例如*m = dat[i] / dat[j]可能重叠（别名） dat[i]或dat[j] ，因此gcc必须重新加载操作数div做%操作的div 。有关坏/好示例，请参阅godbolt链接。

对于32位/ 32位= 32位div使用内联asm并不能获得任何东西，实际上使用clang会使代码更糟（请参阅godbolt链接）。

如果你需要64位/ 32位= 32位，你可能需要asm，如果它没有内置的编译器。（GNU C没有，AFAICT）。 C中的显而易见的方法（将操作数转换为uint64_t ）会生成对64位/ 64位= 64位libgcc函数的调用，该函数具有分支和多个div指令。 gcc不擅长certificate结果适合32位，因此单个div指令不会导致#DE 。

对于很多其他指令，你可以避免在很多时候使用内置函数来编写内联函数，例如popcount 。使用-mpopcnt ，它会编译为popcnt指令（并说明Intel CPU所具有的输出操作数的假依赖性。）如果没有，则编译为libgcc函数调用。

总是更喜欢使用内置函数或编译为良好asm的纯C，因此编译器知道代码的作用 。当内联在编译时使一些参数已知时，可以优化或简化纯C，但使用内联asm的代码只会将常量加载到寄存器中并在运行时执行div 。内联asm也在相同数据的类似计算之间击败CSE，当然也不能自动向量化。

正确使用GNU C语法

https://gcc.gnu.org/onlinedocs/gcc/Extended-Asm.html解释了如何告诉汇编器在寄存器中需要哪些变量，以及输出是什么。

如果您愿意，可以使用类似Intel / MASM的语法和助记符，以及非％寄存器名称，最好使用-masm=intel进行编译。 AT＆T语法错误（ fsub和fsubr助记符被颠倒）可能仍然存在于intel-syntax模式中; 我忘了。
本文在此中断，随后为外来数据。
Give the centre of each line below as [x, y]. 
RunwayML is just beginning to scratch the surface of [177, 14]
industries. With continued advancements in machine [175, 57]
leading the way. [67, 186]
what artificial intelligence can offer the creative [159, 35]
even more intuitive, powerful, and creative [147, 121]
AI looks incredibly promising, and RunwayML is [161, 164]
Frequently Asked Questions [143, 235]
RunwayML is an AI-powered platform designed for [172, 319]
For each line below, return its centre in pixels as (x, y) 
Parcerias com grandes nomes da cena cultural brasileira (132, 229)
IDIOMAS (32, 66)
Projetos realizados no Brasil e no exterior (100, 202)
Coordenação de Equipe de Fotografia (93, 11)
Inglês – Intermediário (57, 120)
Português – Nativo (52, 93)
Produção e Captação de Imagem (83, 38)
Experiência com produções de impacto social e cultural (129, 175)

大多数使用GNU C inline asm的软件项目仅使用AT＆T语法。

有关更多GNU C内联asm信息和x86标记wiki，请参阅此答案的底部。

asm语句需要一个字符串arg和3组约束。使其成为多行的最简单方法是使每个asm行成为以\n结尾的单独字符串，并让编译器隐式连接它们。

此外，您告诉编译器您需要哪些寄存器。然后，如果变量已经存在于寄存器中，则编译器不必溢出它们并让您加载和存储它们。这样做会让自己陷入困境。 Brett Hale在评论中链接的教程有望涵盖所有这些内容。
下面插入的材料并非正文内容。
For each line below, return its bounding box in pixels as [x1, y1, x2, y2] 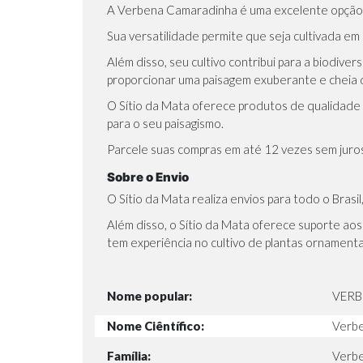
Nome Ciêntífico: [107, 318, 204, 334]
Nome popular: [107, 288, 192, 304]
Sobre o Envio [107, 169, 189, 185]
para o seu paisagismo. [107, 115, 224, 130]

用GNU C inline asm更正`div`例子

您可以在godbolt上看到编译器asm输出。

 uint32_t q, m; // this is unsigned int on every compiler that supports x86 inline asm with this syntax, but not when writing portable code. asm ("divl %[bn2dat_j]\n" : "=a" (q), "=d" (m) // results are in eax, edx registers : "d" (0), // zero edx for us, please "a" (bn1->dat[i]), // "a" means EAX / RAX [bn2dat_j] "mr" (bn2->dat[j]) // register or memory, compiler chooses which is more efficient : // no register clobbers, and we don't read/write "memory" other than operands );

"divl %4"也可以工作，但是当您添加更多输入/输出约束时，命名输入/输出不会更改名称。

如何从内联asm访问C结构/变量？

正确使用GNU C语法

用GNU C inline asm更正`div`例子

使用C语言更改GRUB的变量

c双指针数组

在C中打印字符及其ASCII码

目标C：7 – 1 = 3？

为什么我们不能以二进制forms打印十进制，八进制，hexforms的值？

快速跨平台C / C ++图像处理库

当我们以相同的代价获得全局变量时，静态局部变量的用途是什么？

GTK定时器 – 如何在帧内制作定时器

转换指针不会产生左值。为什么？

在x64 Visual Studio中内联汇编函数

如何从内联asm访问C结构/变量？

正确使用GNU C语法

用GNU C inline asm更正div例子

使用C语言更改GRUB的变量

c双指针数组

在C中打印字符及其ASCII码

目标C：7 – 1 = 3？

为什么我们不能以二进制forms打印十进制，八进制，hexforms的值？

快速跨平台C / C ++图像处理库

当我们以相同的代价获得全局变量时，静态局部变量的用途是什么？

GTK定时器 – 如何在帧内制作定时器

转换指针不会产生左值。 为什么？

在x64 Visual Studio中内联汇编函数

用GNU C inline asm更正`div`例子

转换指针不会产生左值。为什么？